I think about my dad on Father’s Day. He died in 1979. For most of his life, he worked six days a week, ten hours a day, selling men’s shoes. When I was a child, in Houston, he rode a bus to town and home again, leaving the family car for my mother to use. On Sundays, his only day off, he took us to church in the morning, then, after lunch, spent the early afternoon cutting the thick St. Augustine grass with a hand push mower. He finished the job by meticulously, laboriously, edging with a sharpened shovel. Next, he washed and waxed the car, by hand. That done, he made repairs to our house or worked on an ongoing project, like building a brick barbecue pit. He always whistled as he worked, happy to be outside in the sun and fresh air. He claimed it was detoxifying to work up a sweat. I followed him around like a pesky puppy asking questions he always had time to answer. He taught me how to soap a screw so it would slip into dense wood like it was butter. He taught me how to drive a nail, straight and true. There is a tall Texas pine tree in the back yard of my old childhood home forever fortified with pounds of ten penny nails.

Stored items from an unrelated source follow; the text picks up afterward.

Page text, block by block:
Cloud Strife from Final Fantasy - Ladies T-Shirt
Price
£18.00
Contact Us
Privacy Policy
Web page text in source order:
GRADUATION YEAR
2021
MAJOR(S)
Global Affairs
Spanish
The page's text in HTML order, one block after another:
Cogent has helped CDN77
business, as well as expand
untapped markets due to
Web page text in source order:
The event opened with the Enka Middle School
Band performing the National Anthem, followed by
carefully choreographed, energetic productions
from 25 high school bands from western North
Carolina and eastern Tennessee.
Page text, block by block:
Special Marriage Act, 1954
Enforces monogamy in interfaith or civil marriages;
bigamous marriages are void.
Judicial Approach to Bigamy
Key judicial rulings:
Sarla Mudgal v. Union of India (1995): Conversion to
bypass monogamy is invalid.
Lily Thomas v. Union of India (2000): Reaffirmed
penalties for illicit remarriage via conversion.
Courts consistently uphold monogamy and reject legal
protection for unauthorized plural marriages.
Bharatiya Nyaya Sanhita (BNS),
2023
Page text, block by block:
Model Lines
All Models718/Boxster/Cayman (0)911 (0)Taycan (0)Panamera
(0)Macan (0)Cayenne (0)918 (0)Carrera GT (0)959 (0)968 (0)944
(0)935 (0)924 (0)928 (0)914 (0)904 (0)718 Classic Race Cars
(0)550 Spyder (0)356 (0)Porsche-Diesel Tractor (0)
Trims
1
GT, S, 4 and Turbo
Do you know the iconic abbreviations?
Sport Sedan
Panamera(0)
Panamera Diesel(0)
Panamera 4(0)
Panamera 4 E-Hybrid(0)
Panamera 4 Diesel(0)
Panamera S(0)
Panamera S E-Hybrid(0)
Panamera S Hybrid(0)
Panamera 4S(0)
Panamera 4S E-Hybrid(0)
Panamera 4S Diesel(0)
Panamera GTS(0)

When he had completed his tasks, he took a shower, made himself a Tom Collins hi-ball and sat down to enjoy a late afternoon baseball game on TV. His pleasure and sense of self-satisfaction was palpable. Sometimes, at our begging, he would forego the game and take us to Stewart beach, an hour away in Galveston, for a romp in the salty Gulf breakers. Returning home, after dark, sand wedged between our toes and plastered miserably in our swimsuits, we’d all fall out of the car in a mad competitive dash for the one bathroom, leaving him behind to clean up. I have no memories of him complaining about anything, except maybe never being able to find his nails and screws. 

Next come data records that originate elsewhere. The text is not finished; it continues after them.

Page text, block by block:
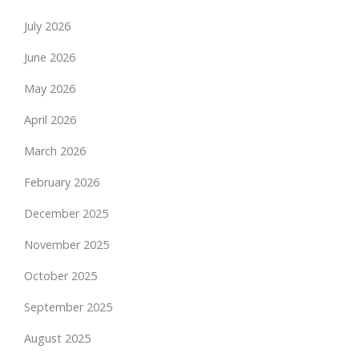
July 2026
June 2026
May 2026
April 2026
March 2026
February 2026
December 2025
November 2025
October 2025
September 2025
August 2025
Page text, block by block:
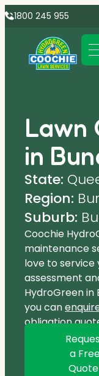
1800 245 955
Lawn
in
State:
Region:
Suburb:
Coochie
maintenance
love to service
assessment
HydroGreen in
you can
obligation
a
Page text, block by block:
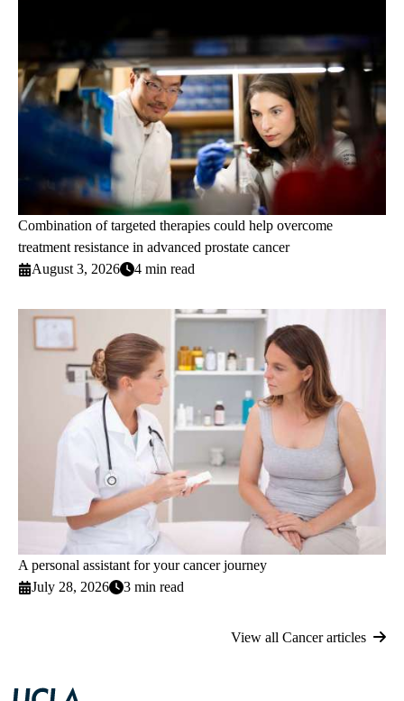
Combination of targeted therapies could help overcome
treatment resistance in advanced prostate cancer
August 3, 2026
4 min read
A personal assistant for your cancer journey
July 28, 2026
3 min read
View all Cancer articles
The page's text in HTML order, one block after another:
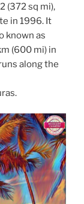
(372 sq mi),
in 1996. It
known as
(600 mi) in
along the
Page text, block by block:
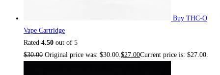
Buy THC-O
Vape Cartridge
Rated 4.50 out of 5
$30.00 Original price was: $30.00. $27.00Current price is: $27.00.

He wasn’t an overtly religious man, but he taught me the Lord’s Prayer. He wasn’t an educated man, but he loved numbers and he insisted that I learn my multiplication tables by heart, and practiced with me after dinner every night until I knew them upside down and backwards. It was his gentle patience and ability to communicate with me within the framework of my learning zone, that made it possible for me to finally understand the complex mysteries of fractions. This was a teaching skill my college-educated fourth grade teacher did not own. Until recently, I have never thought of these memories in the context of time expended. But now I wonder, when did he have time to do all these things? 

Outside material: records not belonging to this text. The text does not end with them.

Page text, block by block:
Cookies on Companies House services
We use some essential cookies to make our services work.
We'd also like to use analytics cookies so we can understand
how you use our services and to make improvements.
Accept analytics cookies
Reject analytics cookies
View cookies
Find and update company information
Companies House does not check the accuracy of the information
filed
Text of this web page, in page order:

There is a lot of discussion, nowadays, about good parenting and what skills, instinctual or acquired, define a good parent. The emphasis primarily centering on time spent with children. Mothers, typically, have always understood the importance of spending time with children and have filled that need naturally. But now modern attitude requires fathers to participate more in the daily care and nurturing of their offspring in an advancing egalitarian effort to “include dad” in the raising of kids. This is good, I agree. Diapering and feeding and bathing does foster a certain amount of bonding. But what about the fundamental significance of good influence? What about the quiet strength and integrity fathers could impart to their children by simply being solid role models? And what makes a good role model? Is it honesty? Is it a strong work ethic? Is it a visible faith in God? All of the above? Yes. But also, I believe it is a genuine interest in, and willingness to meet, the needs of his child, over and above his own needs, beyond his own agendas, physically, emotionally and spiritually. 

If I had to declare who had been my primary care giver, I would have to say it was my mother. If parenting hours determine this and could be charted, I’m sure her time invested in me far exceeded that of my dad’s. However, there is no denying the dynamic influences of my father are forever entrenched in me. You see, ultimately, it wasn’t how much time he had to spend but how he spent it that molded me. And even more importantly, it wasn’t as much about time spent, as it was his forthright example that forged me. Frankly, I doubt he ever diapered me. I don’t recall him doing any maintenance on me at all, not even kissing a boo-boo. But by virtue of his being a selfless, caring man, willing to listen and share, he was a good... no...he was a great father.

How could he have been more than that?

For Christ,
Meema

 (Hebrews 12:9) Furthermore, we had the fathers of our flesh to chasten us, and we gave them reverence: shall we not much rather be in subjection unto the Father of spirits, and live?